• [Your goal]:
Below are several entries. Transcribe exactly those lines that fall from the one with "rasterizer culling disabled." through the one with "pipeline [197, 234]", end lines included.

• [Information shown]:
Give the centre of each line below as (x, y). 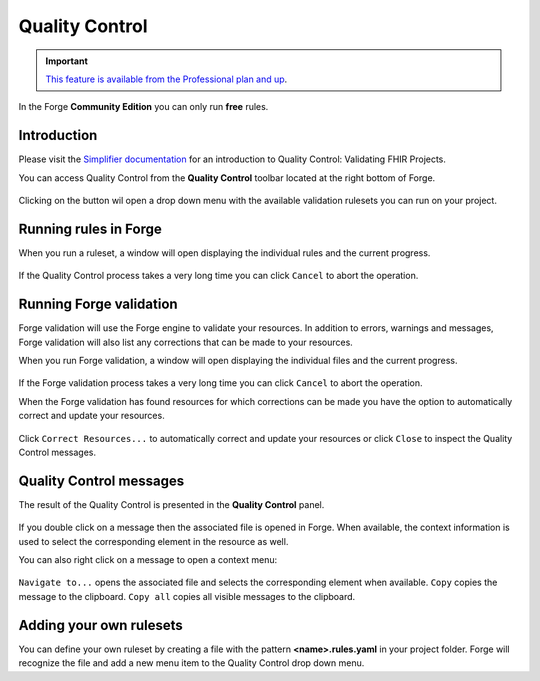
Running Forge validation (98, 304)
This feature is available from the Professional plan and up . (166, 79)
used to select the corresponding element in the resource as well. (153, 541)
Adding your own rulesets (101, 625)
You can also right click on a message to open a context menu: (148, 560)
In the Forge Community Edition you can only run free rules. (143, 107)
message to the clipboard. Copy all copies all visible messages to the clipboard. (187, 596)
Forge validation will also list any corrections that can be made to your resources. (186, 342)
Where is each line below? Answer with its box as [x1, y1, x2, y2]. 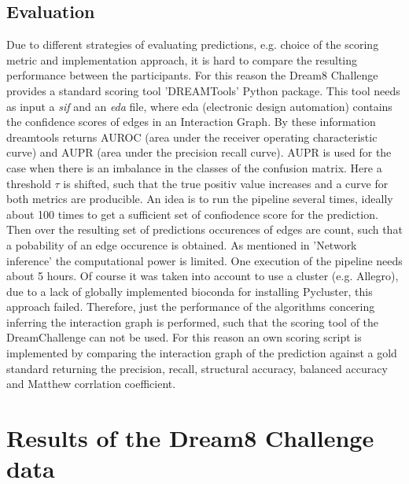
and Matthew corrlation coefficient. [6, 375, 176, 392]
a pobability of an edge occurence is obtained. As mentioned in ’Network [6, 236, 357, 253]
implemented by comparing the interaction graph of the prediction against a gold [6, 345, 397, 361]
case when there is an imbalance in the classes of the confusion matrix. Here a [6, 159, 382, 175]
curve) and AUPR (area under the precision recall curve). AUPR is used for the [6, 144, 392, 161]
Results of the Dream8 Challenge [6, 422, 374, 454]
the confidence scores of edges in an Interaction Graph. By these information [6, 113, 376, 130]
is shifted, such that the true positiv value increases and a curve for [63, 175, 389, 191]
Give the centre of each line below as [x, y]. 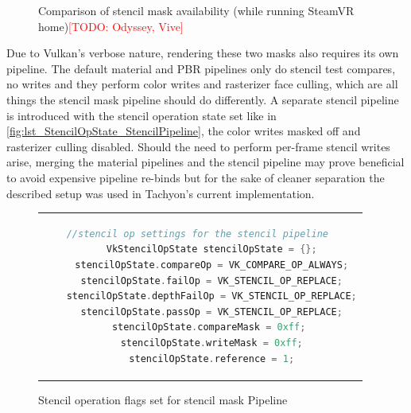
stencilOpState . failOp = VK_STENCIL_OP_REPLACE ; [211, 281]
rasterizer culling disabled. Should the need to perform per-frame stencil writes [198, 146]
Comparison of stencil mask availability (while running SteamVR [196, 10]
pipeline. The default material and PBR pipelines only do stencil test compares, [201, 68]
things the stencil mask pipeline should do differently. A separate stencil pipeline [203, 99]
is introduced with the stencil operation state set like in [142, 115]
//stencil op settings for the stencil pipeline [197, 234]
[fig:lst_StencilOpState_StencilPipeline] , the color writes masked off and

• [Problem solution]:
rasterizer culling disabled. Should the need to perform per-frame stencil writes [198, 146]
Comparison of stencil mask availability (while running SteamVR [196, 10]
pipeline. The default material and PBR pipelines only do stencil test compares, [201, 68]
things the stencil mask pipeline should do differently. A separate stencil pipeline [203, 99]
is introduced with the stencil operation state set like in [142, 115]
//stencil op settings for the stencil pipeline [197, 234]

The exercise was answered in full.